R.M. Which are the writers who influenced you?

E.R.J. "Influenced" is perhaps a quite great word. In all cases I like to read people like Spillane and Brett Halliday, but also Ross Macdonald and John D. Mac Donald, and Ed McBain, too. I also read all the detective novels which fall me under the hand, to hold me with the current and to distract me at the same time. I also from time to time like a good book of Science fiction. But I think that nobody equalizes Faulkner, Hemingway or London Jack to tell a history and a day, I would like to write a novel not-police officer on people and their life, as these authors did it.

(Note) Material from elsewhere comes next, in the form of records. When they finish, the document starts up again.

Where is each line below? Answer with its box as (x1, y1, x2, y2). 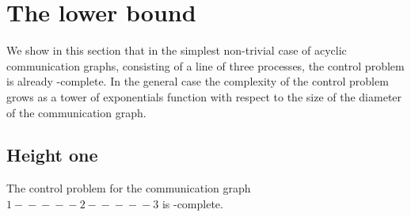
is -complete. (162, 195, 223, 211)
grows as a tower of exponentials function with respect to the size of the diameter (6, 88, 402, 105)
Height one (6, 143, 98, 167)
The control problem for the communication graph (6, 180, 251, 196)
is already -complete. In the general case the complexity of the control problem (6, 73, 389, 89)
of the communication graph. (6, 104, 147, 120)
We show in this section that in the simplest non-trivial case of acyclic (6, 42, 347, 59)
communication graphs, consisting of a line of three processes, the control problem (6, 57, 405, 74)
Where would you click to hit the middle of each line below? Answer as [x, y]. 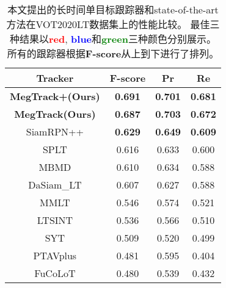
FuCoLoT [55, 273]
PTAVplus [55, 255]
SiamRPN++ [55, 131]
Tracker [55, 78]
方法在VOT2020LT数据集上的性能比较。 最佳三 [113, 24]
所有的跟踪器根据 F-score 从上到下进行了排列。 [113, 53]
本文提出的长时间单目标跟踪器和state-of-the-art [113, 9]
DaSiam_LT [55, 185]
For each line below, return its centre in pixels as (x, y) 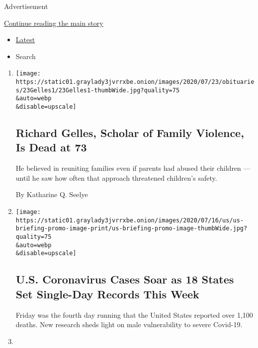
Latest (25, 39)
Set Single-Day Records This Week (107, 294)
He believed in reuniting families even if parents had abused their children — (133, 168)
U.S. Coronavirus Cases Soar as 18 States (125, 279)
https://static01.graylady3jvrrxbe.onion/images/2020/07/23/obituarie (135, 82)
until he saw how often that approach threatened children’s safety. (116, 177)
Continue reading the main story (54, 23)
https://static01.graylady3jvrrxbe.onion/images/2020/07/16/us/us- (129, 220)
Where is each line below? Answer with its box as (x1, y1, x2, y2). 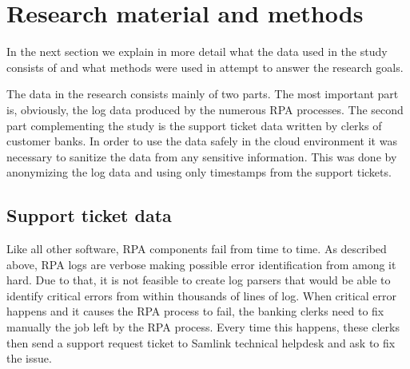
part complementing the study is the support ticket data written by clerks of (6, 117, 382, 133)
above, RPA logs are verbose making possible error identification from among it (6, 256, 396, 272)
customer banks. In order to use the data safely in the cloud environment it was (6, 133, 397, 149)
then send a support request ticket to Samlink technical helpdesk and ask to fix (6, 334, 396, 351)
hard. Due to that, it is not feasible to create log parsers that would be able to (6, 272, 391, 288)
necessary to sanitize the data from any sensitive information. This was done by (6, 148, 397, 165)
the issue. (6, 350, 52, 367)
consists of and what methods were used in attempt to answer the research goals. (6, 58, 404, 75)
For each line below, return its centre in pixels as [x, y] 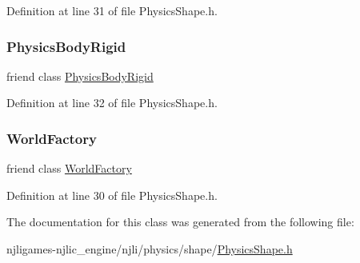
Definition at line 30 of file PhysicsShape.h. [112, 195]
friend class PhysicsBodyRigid [80, 76]
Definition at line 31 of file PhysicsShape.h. [112, 10]
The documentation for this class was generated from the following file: [180, 222]
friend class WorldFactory [69, 168]
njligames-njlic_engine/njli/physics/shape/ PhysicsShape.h [150, 249]
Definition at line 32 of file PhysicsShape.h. [112, 103]
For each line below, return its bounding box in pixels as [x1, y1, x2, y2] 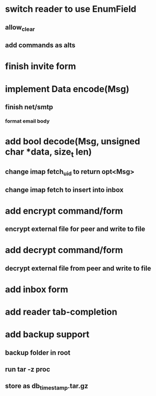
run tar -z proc [5, 365, 51, 374]
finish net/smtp [5, 102, 53, 111]
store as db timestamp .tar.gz [5, 382, 88, 392]
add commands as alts [5, 41, 76, 50]
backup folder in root [5, 348, 71, 357]
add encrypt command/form [5, 205, 123, 216]
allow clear [5, 23, 35, 33]
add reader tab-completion [5, 306, 118, 318]
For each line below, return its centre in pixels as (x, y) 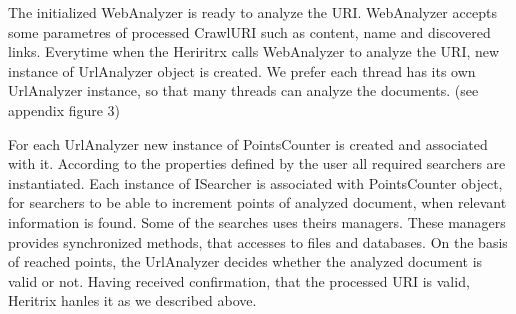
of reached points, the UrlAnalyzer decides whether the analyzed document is (245, 261)
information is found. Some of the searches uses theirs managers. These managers (257, 221)
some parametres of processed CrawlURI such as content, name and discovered (249, 31)
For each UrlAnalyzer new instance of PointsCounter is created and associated (248, 143)
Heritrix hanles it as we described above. (132, 300)
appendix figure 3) (64, 109)
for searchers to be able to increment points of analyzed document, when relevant (257, 202)
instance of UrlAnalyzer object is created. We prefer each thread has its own (242, 70)
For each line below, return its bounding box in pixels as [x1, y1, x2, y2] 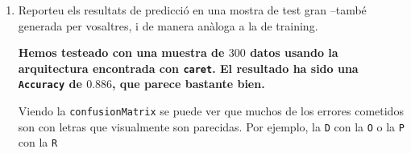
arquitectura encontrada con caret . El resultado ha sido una [18, 59, 359, 76]
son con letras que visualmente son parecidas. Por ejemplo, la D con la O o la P [18, 118, 405, 135]
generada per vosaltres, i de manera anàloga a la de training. [18, 17, 318, 34]
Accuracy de [18, 75, 82, 92]
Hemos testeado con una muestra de [18, 44, 225, 61]
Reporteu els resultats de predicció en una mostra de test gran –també [18, 2, 367, 18]
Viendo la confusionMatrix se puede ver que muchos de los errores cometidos [18, 103, 404, 119]
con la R [18, 134, 58, 151]
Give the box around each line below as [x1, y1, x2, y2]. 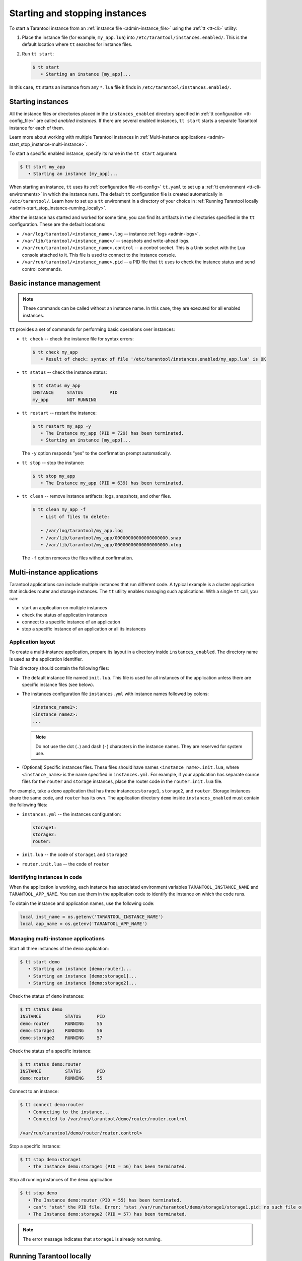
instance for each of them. [9, 125, 64, 131]
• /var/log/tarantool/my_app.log [40, 528, 123, 534]
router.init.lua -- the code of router [22, 861, 110, 867]
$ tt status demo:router [20, 1061, 82, 1067]
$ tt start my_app [20, 164, 65, 169]
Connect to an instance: [9, 1088, 59, 1095]
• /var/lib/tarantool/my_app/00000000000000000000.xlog [40, 542, 181, 548]
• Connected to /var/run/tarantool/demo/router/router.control [28, 1116, 187, 1122]
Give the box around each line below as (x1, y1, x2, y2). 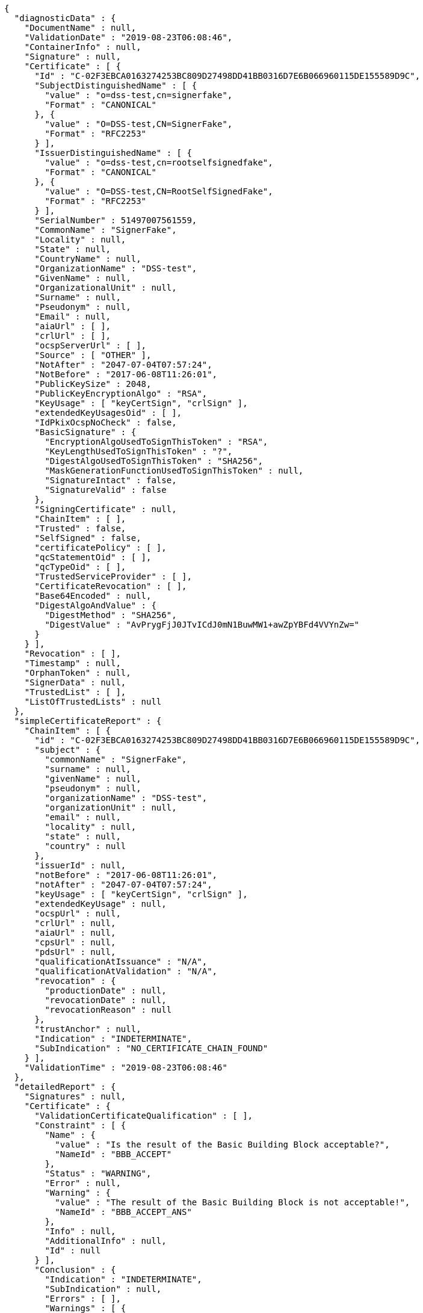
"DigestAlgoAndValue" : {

R.M. One adapted for television one of your novels, Mongo returned (Mongo' S Back In Town), and, in my opinion, this telefilm, which we could see in France, very is successful. Joe Don Baker made a remarkable composition in particular there.

E.R.J. I saw Mongo with the tele ici-mꭥ and before even as it is not turned, I had the occasion to meet Joe Don Baker in these walls. I appreciated the telefilm although I do not think that they could really turn the same history that that of the book. In any case, the choice of Joe Don Baker was judicious. It is a "nature".

R.M. Emil Richard Johnson, in the name of all the readers of Dicks Hardware-Bolled, I would like to wish you all our wishes of success in your trade of black novelist, and social rehabilitation at the time of your release on word, which we hope for very next.